If lower-priced, casual-dining restaurants are doing well, fast-food restaurants are doing even better. Carpinteria-based CKE Restaurants Inc., parent of fast food chains Hardees, Carl's Jr. and La Salsa, recently posted a big second quarter, for example.

For that matter, those at the top of the price scale are generally holding their own their patrons are more insulated from gasoline prices and the like. For example, high-end L.A.-based Grill Concepts Inc. is having a successful year, topping expectations in the second quarter.

But the squeeze is on restaurants at the upper end of the casual dining spectrum a segment that accounts for a big chunk of restaurant tickets.

Keeping it casual
On the Street, Cheesecake Factory and Scottsdale, Ariz.-based P.F. Chang's China Bistro Inc., both leaders in casual dining, are having a tough summer. The Cheesecake Factory was trading near $24 last week, close to its 52-week low.

Cheesecake Factory has begun radio advertising for the first time in its 28-year history, which analysts say is a sign that Cheesecake is trying to drum up business.

The company, famous for its gynormous portions, made its biggest menu change in more than a decade this summer, adding a number of lunch items, including smaller salads and lunch portions, popular dinner entrees such as chicken piccata and beer-battered fish and chips.

The shift expanded the number of lower-priced offerings. However, Howard Gordon, senior vice president of business development and marketing at Cheesecake, said it also addressed consumer concerns.
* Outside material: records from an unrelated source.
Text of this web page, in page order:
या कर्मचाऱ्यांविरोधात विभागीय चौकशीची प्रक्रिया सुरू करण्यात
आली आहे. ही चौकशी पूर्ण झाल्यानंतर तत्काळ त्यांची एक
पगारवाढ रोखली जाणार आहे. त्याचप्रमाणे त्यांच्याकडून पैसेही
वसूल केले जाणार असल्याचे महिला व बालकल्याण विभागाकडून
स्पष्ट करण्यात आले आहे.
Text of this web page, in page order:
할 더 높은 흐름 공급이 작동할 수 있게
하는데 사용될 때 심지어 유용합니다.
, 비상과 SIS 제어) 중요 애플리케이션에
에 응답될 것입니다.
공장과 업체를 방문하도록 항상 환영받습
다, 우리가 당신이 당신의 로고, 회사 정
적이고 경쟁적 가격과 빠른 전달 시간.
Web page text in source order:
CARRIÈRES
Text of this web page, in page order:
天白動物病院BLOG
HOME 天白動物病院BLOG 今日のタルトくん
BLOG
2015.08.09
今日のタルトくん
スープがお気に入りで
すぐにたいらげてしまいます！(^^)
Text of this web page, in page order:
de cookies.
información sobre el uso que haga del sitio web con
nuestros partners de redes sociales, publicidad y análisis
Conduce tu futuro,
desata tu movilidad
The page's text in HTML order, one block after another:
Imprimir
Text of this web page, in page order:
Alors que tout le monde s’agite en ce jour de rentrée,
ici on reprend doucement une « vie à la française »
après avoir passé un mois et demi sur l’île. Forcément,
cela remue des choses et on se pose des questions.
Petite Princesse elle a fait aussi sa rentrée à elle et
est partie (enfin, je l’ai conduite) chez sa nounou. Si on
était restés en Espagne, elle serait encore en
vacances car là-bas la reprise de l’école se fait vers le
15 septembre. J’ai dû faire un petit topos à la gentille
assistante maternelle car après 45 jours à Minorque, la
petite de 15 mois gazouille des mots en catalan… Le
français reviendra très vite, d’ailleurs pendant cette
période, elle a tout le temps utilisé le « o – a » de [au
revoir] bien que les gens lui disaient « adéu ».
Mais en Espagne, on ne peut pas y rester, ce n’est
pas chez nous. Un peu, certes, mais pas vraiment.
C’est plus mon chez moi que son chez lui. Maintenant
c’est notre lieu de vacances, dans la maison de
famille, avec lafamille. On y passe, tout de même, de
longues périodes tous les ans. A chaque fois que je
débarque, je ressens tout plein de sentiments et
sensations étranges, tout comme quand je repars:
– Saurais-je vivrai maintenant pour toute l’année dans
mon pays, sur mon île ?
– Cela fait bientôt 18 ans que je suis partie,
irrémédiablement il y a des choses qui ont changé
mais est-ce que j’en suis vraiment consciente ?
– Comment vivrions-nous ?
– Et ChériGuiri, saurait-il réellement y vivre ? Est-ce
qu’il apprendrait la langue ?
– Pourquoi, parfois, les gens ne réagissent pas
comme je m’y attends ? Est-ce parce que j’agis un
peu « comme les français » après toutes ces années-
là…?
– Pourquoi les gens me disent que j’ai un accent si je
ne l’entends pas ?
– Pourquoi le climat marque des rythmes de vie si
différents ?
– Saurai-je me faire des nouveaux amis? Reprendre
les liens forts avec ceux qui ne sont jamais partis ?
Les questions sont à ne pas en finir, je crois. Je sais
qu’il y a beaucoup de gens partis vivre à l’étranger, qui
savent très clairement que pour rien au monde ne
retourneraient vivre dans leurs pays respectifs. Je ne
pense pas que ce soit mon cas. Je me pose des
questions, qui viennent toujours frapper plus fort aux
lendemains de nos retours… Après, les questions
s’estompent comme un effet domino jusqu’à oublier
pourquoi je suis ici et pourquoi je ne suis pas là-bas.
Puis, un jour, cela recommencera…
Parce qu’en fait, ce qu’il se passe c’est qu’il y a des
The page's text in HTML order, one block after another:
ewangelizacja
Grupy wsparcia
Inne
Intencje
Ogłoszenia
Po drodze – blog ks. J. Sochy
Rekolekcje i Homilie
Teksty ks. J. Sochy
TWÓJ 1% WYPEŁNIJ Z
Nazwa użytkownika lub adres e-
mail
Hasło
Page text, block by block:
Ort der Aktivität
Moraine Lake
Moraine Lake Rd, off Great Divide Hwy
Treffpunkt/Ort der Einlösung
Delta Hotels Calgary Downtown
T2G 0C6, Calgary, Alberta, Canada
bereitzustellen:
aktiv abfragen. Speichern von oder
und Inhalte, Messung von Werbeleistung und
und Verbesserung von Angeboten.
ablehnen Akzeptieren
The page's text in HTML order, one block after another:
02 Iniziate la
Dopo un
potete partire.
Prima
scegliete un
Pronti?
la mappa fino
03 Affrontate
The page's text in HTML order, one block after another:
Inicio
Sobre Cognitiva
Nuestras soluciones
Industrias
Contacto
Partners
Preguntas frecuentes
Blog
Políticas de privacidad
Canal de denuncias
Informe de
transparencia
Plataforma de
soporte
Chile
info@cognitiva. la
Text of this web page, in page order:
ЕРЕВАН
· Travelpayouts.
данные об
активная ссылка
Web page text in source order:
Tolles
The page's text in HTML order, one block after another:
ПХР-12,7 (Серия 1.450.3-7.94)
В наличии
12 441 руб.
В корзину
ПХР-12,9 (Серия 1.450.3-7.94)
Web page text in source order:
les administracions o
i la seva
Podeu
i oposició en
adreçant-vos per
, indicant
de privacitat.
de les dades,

"About 80 percent of our customers take food home from our restaurant," Gordon said. "But we found that people didn't want to do that at lunch. Now they can eat the entire portion and go back to work."

Gordon added that the company has removed all of the trans fats from its regular menu items (that doesn't, of course, apply to the cheesecake).

Chris O'Cull, vice president of equity research at SunTrust Robinson Humphrey Capital Markets, said that he expects the company to rebound on Wall Street more slowly than some of its rivals, but that it remains one of the best in its class.

"They're one of the strongest in the industry, so the health is still there," he said, "though the growth potential is going to have to be pared back from what expectations are today."

Restaurants with slightly lower price points are faring somewhat better than the top of the food chain. The stock of Los Angeles-based California Pizza Kitchen Inc. traded around $28 last week. The price is down about 10 percent since the beginning of the summer, but is not like the 30 to 40 percent stock-price losses that Cheesecake and P.F. Chang's sustained.

CPK's revenues dropped in the second quarter, along with other casual dining restaurants, but the results beat analyst expectations.

More up-market casual restaurants like the Daily Grill are faring even better.

Tristano of the Chicago research firm said this is because there's a hole between the casual dining sweet spot of $10 to $15 per plate and the fine dining restaurants with $20 to $50 plates. Termed upscale casual or polished casual, restaurants like the Daily Grill have entrees priced between $15 and $35.

Grill Concepts, which manages and licenses Daily Grill restaurants, posted solid sales for the second quarter, up 11 percent from the year earlier, and same stores sales were up 7 percent.

"Quality wins out in good times and bad times," said Grill Concepts Chief Executive Philip Gay. "We've had a lot of strong momentum in the last year."

Trading down
Besides the lower-priced sit-down dining sector, another beneficiary of the casual dining slump is the fast food sector.

CKE Restaurants reported blended seven-day sales rates for Carl's Jr. and Hardee's in mid-August up 4 percent from the year-earlier period. Second quarter sales were also up 4 percent.

CKE spokesperson Anne Hallock said, "We feel our quality positions us to give consumers a sit-down restaurant experience at fast food price," she said. "And that's been validated by people supporting the restaurants."

For those who want a bona fide sit-down experience, family dining is the most frugal way to go. IHOP and Denny's Corp. rule the family dining roost. But even family dining is getting a bit less frugal, partly because more refugees from higher-priced restaurants are coming in, and they're willing to pay up a little.

Tristano said that what was a $5 to $6 item at IHOP or Denny's is maybe a $7 to $9.99 item.

"But they tend to try to stay below the $10 price point," he said.

Company Spokesperson Patrick Lenow said IHOP is striving to create the same quality experience one might find at Chili's, Macaroni Grill or Red Lobster, with a slightly lower price.

That's why the company is overhauling its outlets and by year-end will have remodeled about 500 of its 1,264 restaurants. Lenow noted that IHOP is leading the family dining category and performing better than some casual dining chains. The company posted an 8 percent increase in sales for the second quarter and a 3 percent increase in same-store sales.

Its stock was trading at around $46 last week. That's well below the 52-week high of $53.80, but the stock has been trading between $45 and $50 since February.

The pancake purveyor has also made menu changes, in part because the influx of customers from upper-priced restaurants are asking for more. Among the revamps are the "better burger," which uses a higher quality meat, and limited-time offers like funnel cake, which is now selling like well, hotcakes.

Responding to the demand may be the most important thing.

"I think restaurants have known for many years that responding to what customers are asking for is a key to success," Tristano said, noting that the current circumstances are raising the stakes. "If customers are asking for something and you ignore it, it's very difficult to have success."